GIVEN RECORDS →

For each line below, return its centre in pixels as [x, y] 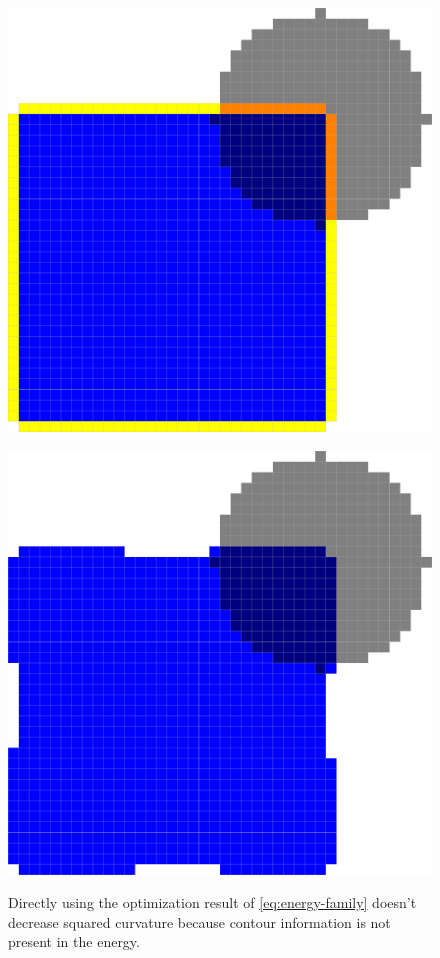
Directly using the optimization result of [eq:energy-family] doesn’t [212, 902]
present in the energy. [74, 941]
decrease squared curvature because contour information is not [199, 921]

---

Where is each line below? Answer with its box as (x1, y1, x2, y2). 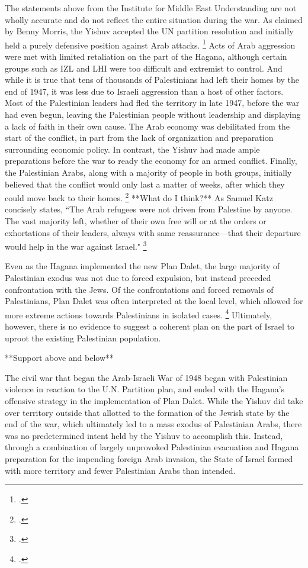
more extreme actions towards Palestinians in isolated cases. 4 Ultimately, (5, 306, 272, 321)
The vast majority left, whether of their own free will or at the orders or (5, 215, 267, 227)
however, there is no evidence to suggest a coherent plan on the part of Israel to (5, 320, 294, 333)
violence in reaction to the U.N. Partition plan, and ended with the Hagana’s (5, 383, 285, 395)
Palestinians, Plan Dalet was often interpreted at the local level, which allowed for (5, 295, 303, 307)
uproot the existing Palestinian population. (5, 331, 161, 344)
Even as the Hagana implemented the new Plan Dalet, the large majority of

* * *

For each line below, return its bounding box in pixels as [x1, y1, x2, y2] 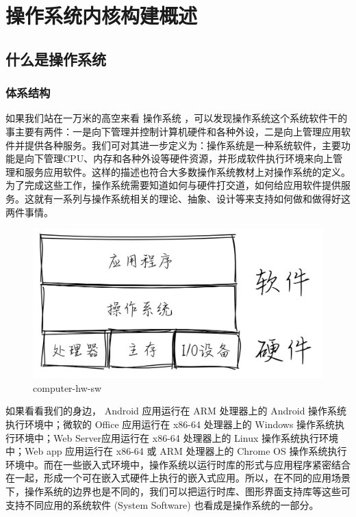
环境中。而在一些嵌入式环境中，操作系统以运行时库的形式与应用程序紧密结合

EXERCISE OBJECTIVE →
Repeat only the stretch of data above that runs from the line with "For each line below, return its centre" to the line with "decrease squared curvature". Keep both end lines; exclude pictures.

ANSWER SECTION →
For each line below, return its centre in pixels as [x, y] 
Directly using the optimization result of [eq:energy-family] doesn’t [212, 902]
present in the energy. [74, 941]
decrease squared curvature because contour information is not [199, 921]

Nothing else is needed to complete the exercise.